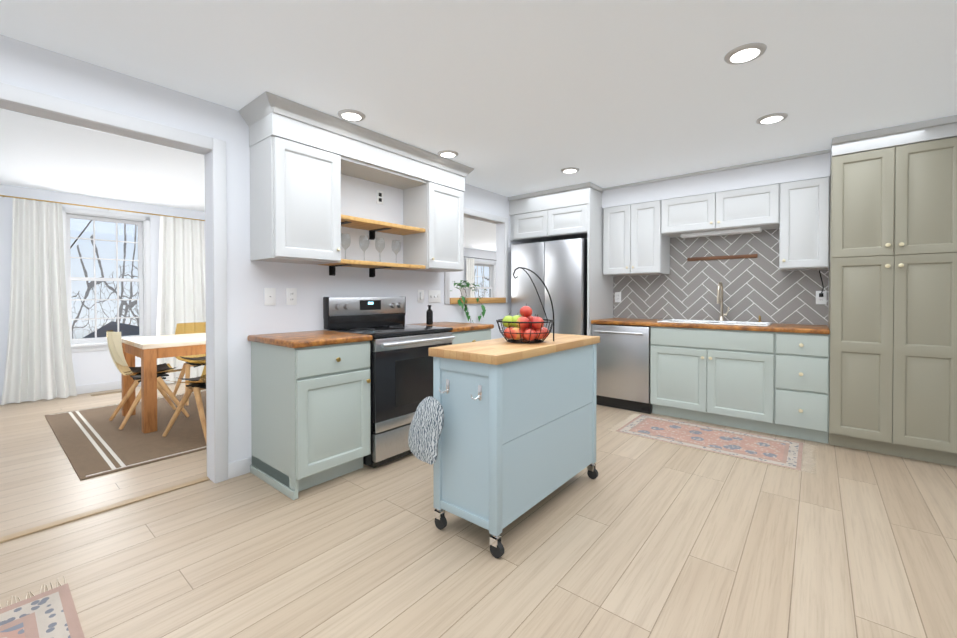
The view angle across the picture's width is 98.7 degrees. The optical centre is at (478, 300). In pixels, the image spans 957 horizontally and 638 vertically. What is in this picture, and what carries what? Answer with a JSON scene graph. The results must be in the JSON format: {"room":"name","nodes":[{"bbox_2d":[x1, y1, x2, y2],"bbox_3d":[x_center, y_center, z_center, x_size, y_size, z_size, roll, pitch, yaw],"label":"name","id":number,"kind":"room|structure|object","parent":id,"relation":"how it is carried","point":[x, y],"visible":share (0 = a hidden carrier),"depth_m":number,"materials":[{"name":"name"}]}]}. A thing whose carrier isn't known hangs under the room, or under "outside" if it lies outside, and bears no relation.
{"room":"kitchen","nodes":[
{"label":"kitchen","id":0,"kind":"room"},
{"bbox_2d":[0,34,524,482],"bbox_3d":[0.232,-0.069,4.963,0.120,2.380,12.240,1,1,39],"label":"wall","id":1,"kind":"structure","parent":0,"point":[36,68],"depth_m":2.80,"materials":[{"name":"white paint"}]},
{"bbox_2d":[0,195,204,220],"bbox_3d":[-4.473,-1.126,5.184,0.092,0.040,2.119,1,1,39],"label":"curtain rod","id":2,"kind":"object","parent":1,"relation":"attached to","point":[97,207],"visible":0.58,"depth_m":4.96,"materials":[{"name":"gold metal"}]},
{"bbox_2d":[1,198,76,404],"bbox_3d":[-4.905,0.002,4.600,0.583,2.223,0.153,-1,1,-42],"label":"curtain","id":3,"kind":"object","parent":2,"relation":"hanging from","point":[39,364],"depth_m":4.60,"materials":[{"name":"fabric"}]},
{"bbox_2d":[156,216,205,383],"bbox_3d":[-4.025,-0.010,5.632,0.176,2.223,0.695,0,1,36],"label":"curtain","id":4,"kind":"object","parent":2,"relation":"hanging from","point":[181,269],"depth_m":5.61,"materials":[{"name":"fabric"}]},
{"bbox_2d":[62,207,150,352],"bbox_3d":[-4.647,-0.238,5.141,0.205,1.715,0.880,1,1,39],"label":"dining room window","id":5,"kind":"structure","parent":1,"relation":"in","point":[143,280],"depth_m":5.15,"materials":[{"name":"white wood"}]},
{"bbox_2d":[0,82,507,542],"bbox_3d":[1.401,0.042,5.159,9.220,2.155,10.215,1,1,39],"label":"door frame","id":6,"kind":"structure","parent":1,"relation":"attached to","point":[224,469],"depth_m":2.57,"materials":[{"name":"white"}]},
{"bbox_2d":[264,288,275,304],"bbox_3d":[-1.436,-0.026,2.832,0.006,0.120,0.075,1,1,39],"label":"light switch","id":7,"kind":"object","parent":1,"relation":"attached to","point":[269,293],"depth_m":2.83,"materials":[{"name":"white plastic"}]},
{"bbox_2d":[286,288,296,304],"bbox_3d":[-1.340,-0.027,2.947,0.008,0.120,0.075,1,1,39],"label":"electrical outlet plate","id":8,"kind":"object","parent":1,"relation":"attached to","point":[291,296],"depth_m":2.94,"materials":[{"name":"white plastic"}]},
{"bbox_2d":[247,107,345,266],"bbox_3d":[-1.238,-0.708,2.805,0.338,0.885,0.470,1,1,39],"label":"upper cabinet","id":9,"kind":"object","parent":1,"relation":"attached to","point":[303,158],"depth_m":2.66,"materials":[{"name":"grey wood"}]},
{"bbox_2d":[418,290,423,302],"bbox_3d":[-0.540,-0.037,3.901,0.032,0.120,0.075,1,1,39],"label":"electrical outlet plate","id":10,"kind":"object","parent":1,"relation":"attached to","point":[420,292],"depth_m":3.90,"materials":[{"name":"white plastic"}]},
{"bbox_2d":[402,163,465,271],"bbox_3d":[-0.409,-0.719,3.813,0.338,0.885,0.460,1,1,39],"label":"upper cabinet","id":11,"kind":"object","parent":1,"relation":"attached to","point":[433,196],"depth_m":3.64,"materials":[{"name":"grey wood"}]},
{"bbox_2d":[428,290,440,302],"bbox_3d":[-0.428,-0.039,4.049,0.018,0.120,0.165,1,1,39],"label":"light switch","id":12,"kind":"object","parent":1,"relation":"attached to","point":[433,295],"depth_m":4.04,"materials":[{"name":"white plastic"}]},
{"bbox_2d":[451,280,486,321],"bbox_3d":[-0.106,0.072,4.513,0.324,0.638,0.572,1,1,39],"label":"pothos plant","id":13,"kind":"object","parent":1,"relation":"on","point":[465,292],"visible":1,"depth_m":4.46,"materials":[{"name":"green plant"}]},
{"bbox_2d":[474,261,494,297],"bbox_3d":[0.091,-0.306,10.903,0.205,1.425,1.040,1,1,39],"label":"living room window","id":14,"kind":"structure","parent":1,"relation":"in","point":[491,279],"depth_m":11.19,"materials":[{"name":"white"}]},
{"bbox_2d":[508,190,555,242],"bbox_3d":[0.793,-0.997,5.117,0.534,0.522,0.667,1,1,39],"label":"upper cabinet","id":15,"kind":"object","parent":1,"relation":"attached to","point":[528,213],"depth_m":4.86,"materials":[{"name":"grey wood"}]},
{"bbox_2d":[0,382,956,637],"bbox_3d":[0.819,1.156,4.494,9.500,0.060,12.240,1,1,39],"label":"floor","id":16,"kind":"structure","parent":0,"point":[638,537],"depth_m":1.91,"materials":[{"name":"brown wood"}]},
{"bbox_2d":[0,576,84,637],"bbox_3d":[-1.204,1.163,0.774,2.029,0.007,0.796,1,1,39],"label":"runner rug","id":17,"kind":"object","parent":16,"relation":"on","point":[52,613],"visible":1,"depth_m":1.49,"materials":[{"name":"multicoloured fabric"}]},
{"bbox_2d":[90,390,121,395],"bbox_3d":[-4.460,1.118,4.970,0.100,0.006,0.330,1,1,39],"label":"floor vent","id":18,"kind":"object","parent":16,"relation":"in","point":[106,393],"visible":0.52,"depth_m":4.92,"materials":[{"name":"beige metal"}]},
{"bbox_2d":[45,390,206,480],"bbox_3d":[-2.507,1.123,4.393,2.230,0.008,2.780,1,1,39],"label":"jute rug","id":19,"kind":"object","parent":16,"relation":"on","point":[95,442],"visible":0.5,"depth_m":3.39,"materials":[{"name":"brown fabric"}]},
{"bbox_2d":[107,330,189,429],"bbox_3d":[-3.120,0.698,3.871,0.470,0.852,0.562,1,1,39],"label":"end chair","id":20,"kind":"object","parent":19,"relation":"on","point":[114,341],"visible":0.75,"depth_m":3.77,"materials":[{"name":"beige wood"}]},
{"bbox_2d":[121,333,205,433],"bbox_3d":[-2.635,0.740,4.384,0.880,0.756,1.670,1,1,39],"label":"dining table","id":21,"kind":"object","parent":19,"relation":"on","point":[148,350],"visible":0.38,"depth_m":3.62,"materials":[{"name":"brown wood"}]},
{"bbox_2d":[162,361,206,443],"bbox_3d":[-2.280,0.702,3.511,0.562,0.852,0.470,0,1,19],"label":"chair","id":22,"kind":"object","parent":19,"relation":"on","point":[196,385],"visible":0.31,"depth_m":3.37,"materials":[{"name":"beige wood"}]},
{"bbox_2d":[173,322,205,405],"bbox_3d":[-3.156,0.690,4.676,0.562,0.852,0.470,1,1,39],"label":"chair","id":23,"kind":"object","parent":19,"relation":"on","point":[194,361],"visible":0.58,"depth_m":4.68,"materials":[{"name":"yellow wood"}]},
{"bbox_2d":[250,342,370,499],"bbox_3d":[-1.116,0.707,2.747,0.617,0.874,0.513,1,1,39],"label":"base cabinet","id":24,"kind":"object","parent":16,"relation":"on","point":[310,411],"depth_m":2.53,"materials":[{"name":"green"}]},
{"bbox_2d":[247,330,372,349],"bbox_3d":[-1.117,0.250,2.730,0.632,0.039,0.543,1,1,39],"label":"countertop","id":25,"kind":"structure","parent":24,"relation":"on","point":[291,340],"depth_m":2.57,"materials":[{"name":"brown wood"}]},
{"bbox_2d":[323,297,454,467],"bbox_3d":[-0.675,0.556,3.217,0.702,1.167,0.760,1,1,39],"label":"range","id":26,"kind":"object","parent":16,"relation":"on","point":[401,374],"visible":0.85,"depth_m":2.96,"materials":[{"name":"black metal"}]},
{"bbox_2d":[449,330,490,344],"bbox_3d":[-0.289,0.696,3.753,0.617,0.874,0.543,1,1,39],"label":"base cabinet","id":27,"kind":"object","parent":16,"relation":"on","point":[467,336],"depth_m":3.54,"materials":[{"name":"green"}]},
{"bbox_2d":[407,322,493,333],"bbox_3d":[-0.278,0.239,3.749,0.632,0.039,0.568,1,1,39],"label":"countertop","id":28,"kind":"structure","parent":27,"relation":"on","point":[458,327],"depth_m":3.61,"materials":[{"name":"brown wood"}]},
{"bbox_2d":[426,305,432,324],"bbox_3d":[-0.444,0.131,3.735,0.060,0.176,0.060,1,1,39],"label":"bottle","id":29,"kind":"object","parent":28,"relation":"on","point":[429,316],"visible":1,"depth_m":3.71,"materials":[{"name":"black glass"}]},
{"bbox_2d":[408,333,599,557],"bbox_3d":[0.209,0.691,2.366,0.530,0.914,1.173,1,1,39],"label":"island cart","id":30,"kind":"object","parent":16,"relation":"on","point":[502,434],"visible":0.98,"depth_m":2.01,"materials":[{"name":"teal wood"}]},
{"bbox_2d":[496,267,553,343],"bbox_3d":[0.262,0.022,2.317,0.329,0.421,0.329,1,1,39],"label":"fruit basket","id":31,"kind":"object","parent":30,"relation":"on","point":[526,325],"visible":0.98,"depth_m":2.26,"materials":[{"name":"black metal"}]},
{"bbox_2d":[511,238,586,334],"bbox_3d":[0.947,0.227,4.892,0.910,1.789,0.766,1,1,39],"label":"refrigerator","id":32,"kind":"object","parent":16,"relation":"on","point":[558,268],"visible":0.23,"depth_m":4.55,"materials":[{"name":"silver metal"}]},
{"bbox_2d":[592,324,651,413],"bbox_3d":[1.628,0.691,4.449,0.596,0.870,0.668,1,1,39],"label":"dishwasher","id":33,"kind":"object","parent":16,"relation":"on","point":[623,366],"visible":0.83,"depth_m":4.20,"materials":[{"name":"silver metal"}]},
{"bbox_2d":[650,326,774,433],"bbox_3d":[2.262,0.694,3.960,0.997,0.874,0.617,1,1,39],"label":"base cabinet","id":34,"kind":"object","parent":16,"relation":"on","point":[766,377],"depth_m":3.69,"materials":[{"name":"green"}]},
{"bbox_2d":[591,318,829,333],"bbox_3d":[2.155,0.236,4.033,1.950,0.039,0.632,1,1,39],"label":"countertop","id":35,"kind":"structure","parent":34,"relation":"on","point":[680,324],"depth_m":3.74,"materials":[{"name":"brown wood"}]},
{"bbox_2d":[610,413,816,474],"bbox_3d":[1.882,1.135,3.409,1.430,0.007,0.679,1,1,39],"label":"area rug","id":36,"kind":"object","parent":16,"relation":"on","point":[782,453],"visible":1,"depth_m":3.30,"materials":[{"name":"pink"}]},
{"bbox_2d":[775,334,829,443],"bbox_3d":[2.780,0.699,3.534,0.345,0.874,0.617,1,1,39],"label":"base cabinet","id":37,"kind":"object","parent":16,"relation":"on","point":[801,360],"depth_m":3.30,"materials":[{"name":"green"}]},
{"bbox_2d":[828,115,956,466],"bbox_3d":[3.170,-0.049,3.173,0.701,2.377,0.667,1,1,39],"label":"pantry","id":38,"kind":"object","parent":16,"relation":"on","point":[892,318],"visible":1,"depth_m":2.94,"materials":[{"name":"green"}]},
{"bbox_2d":[0,0,956,251],"bbox_3d":[0.819,-1.278,4.468,9.500,0.050,12.240,1,1,39],"label":"ceiling","id":39,"kind":"structure","parent":0,"point":[508,98],"depth_m":2.26,"materials":[{"name":"white paint"}]},
{"bbox_2d":[337,109,364,121],"bbox_3d":[-0.846,-1.229,2.743,0.179,0.012,0.179,0,1,33],"label":"recessed light","id":40,"kind":"object","parent":39,"relation":"in","point":[349,114],"depth_m":2.72,"materials":[{"name":"white"}]},
{"bbox_2d":[437,150,458,157],"bbox_3d":[-0.258,-1.237,3.489,0.179,0.012,0.179,0,1,33],"label":"recessed light","id":41,"kind":"object","parent":39,"relation":"in","point":[445,153],"depth_m":3.47,"materials":[{"name":"white"}]},
{"bbox_2d":[561,167,579,173],"bbox_3d":[0.877,-1.242,3.941,0.179,0.012,0.179,0,1,33],"label":"recessed light","id":42,"kind":"object","parent":39,"relation":"in","point":[568,170],"depth_m":3.92,"materials":[{"name":"white plastic"}]},
{"bbox_2d":[724,42,766,64],"bbox_3d":[1.325,-1.221,2.045,0.179,0.012,0.179,0,1,33],"label":"recessed light","id":43,"kind":"object","parent":39,"relation":"in","point":[743,53],"depth_m":2.03,"materials":[{"name":"white plastic"}]},
{"bbox_2d":[756,113,787,124],"bbox_3d":[1.991,-1.229,2.792,0.179,0.012,0.179,0,1,33],"label":"recessed light","id":44,"kind":"object","parent":39,"relation":"in","point":[772,118],"depth_m":2.77,"materials":[{"name":"white"}]},
{"bbox_2d":[613,194,829,325],"bbox_3d":[2.899,-0.057,3.909,5.280,2.380,0.120,1,1,39],"label":"wall","id":45,"kind":"structure","parent":0,"point":[829,194],"depth_m":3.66,"materials":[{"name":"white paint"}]},
{"bbox_2d":[548,182,603,240],"bbox_3d":[1.194,-0.993,4.787,0.506,0.522,0.667,1,1,39],"label":"upper cabinet","id":46,"kind":"object","parent":45,"relation":"attached to","point":[576,211],"depth_m":4.52,"materials":[{"name":"grey wood"}]},
{"bbox_2d":[600,178,667,276],"bbox_3d":[1.736,-0.768,4.552,0.632,0.968,0.347,1,1,39],"label":"upper cabinet","id":47,"kind":"object","parent":45,"relation":"attached to","point":[631,229],"depth_m":4.40,"materials":[{"name":"grey wood"}]},
{"bbox_2d":[660,158,779,273],"bbox_3d":[2.359,-0.762,4.039,0.982,0.968,0.347,1,1,39],"label":"upper cabinet","id":48,"kind":"object","parent":45,"relation":"attached to","point":[743,198],"depth_m":3.89,"materials":[{"name":"grey wood"}]},
{"bbox_2d":[615,254,826,303],"bbox_3d":[2.346,-0.211,4.251,1.914,0.480,0.036,1,1,39],"label":"rail","id":49,"kind":"object","parent":45,"relation":"attached to","point":[821,297],"visible":1,"depth_m":4.07,"materials":[{"name":"brown wood"}]},
{"bbox_2d":[780,149,830,270],"bbox_3d":[2.869,-0.758,3.620,0.338,0.968,0.347,1,1,39],"label":"upper cabinet","id":50,"kind":"object","parent":45,"relation":"attached to","point":[804,178],"depth_m":3.49,"materials":[{"name":"grey wood"}]},
{"label":"outside","id":51,"kind":"structure","parent":0,"visible":0},
{"bbox_2d":[70,218,488,338],"bbox_3d":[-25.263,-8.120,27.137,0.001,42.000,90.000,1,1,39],"label":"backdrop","id":52,"kind":"structure","parent":51,"point":[84,246],"depth_m":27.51,"materials":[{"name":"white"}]},
{"bbox_3d":[0.158,-1.082,10.775,0.016,0.016,1.700,1,1,39],"label":"curtain rod","id":53,"kind":"object","parent":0,"visible":0},
{"bbox_2d":[466,258,473,297],"bbox_3d":[-0.204,-0.007,10.346,0.052,2.100,0.320,1,1,39],"label":"curtains","id":54,"kind":"object","parent":53,"relation":"hanging from","point":[470,270],"visible":0.4,"depth_m":10.34,"materials":[{"name":"fabric"}]},
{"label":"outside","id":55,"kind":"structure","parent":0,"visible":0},
{"bbox_2d":[70,220,91,248],"bbox_3d":[-16.039,-6.749,18.768,18.117,25.451,34.451,1,1,39],"label":"trees","id":56,"kind":"object","parent":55,"point":[80,234],"depth_m":22.25,"materials":[{"name":"grey plant"}]},
{"bbox_2d":[83,321,138,337],"bbox_3d":[-13.022,3.958,15.389,6.600,6.100,5.600,1,1,39],"label":"house","id":57,"kind":"structure","parent":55,"point":[123,327],"depth_m":15.69,"materials":[{"name":"grey"}]}
]}

======

> **Exercise**: Tell how many lines of the data above include the string "plant", with no other text in the answer.

> **Your response**: 2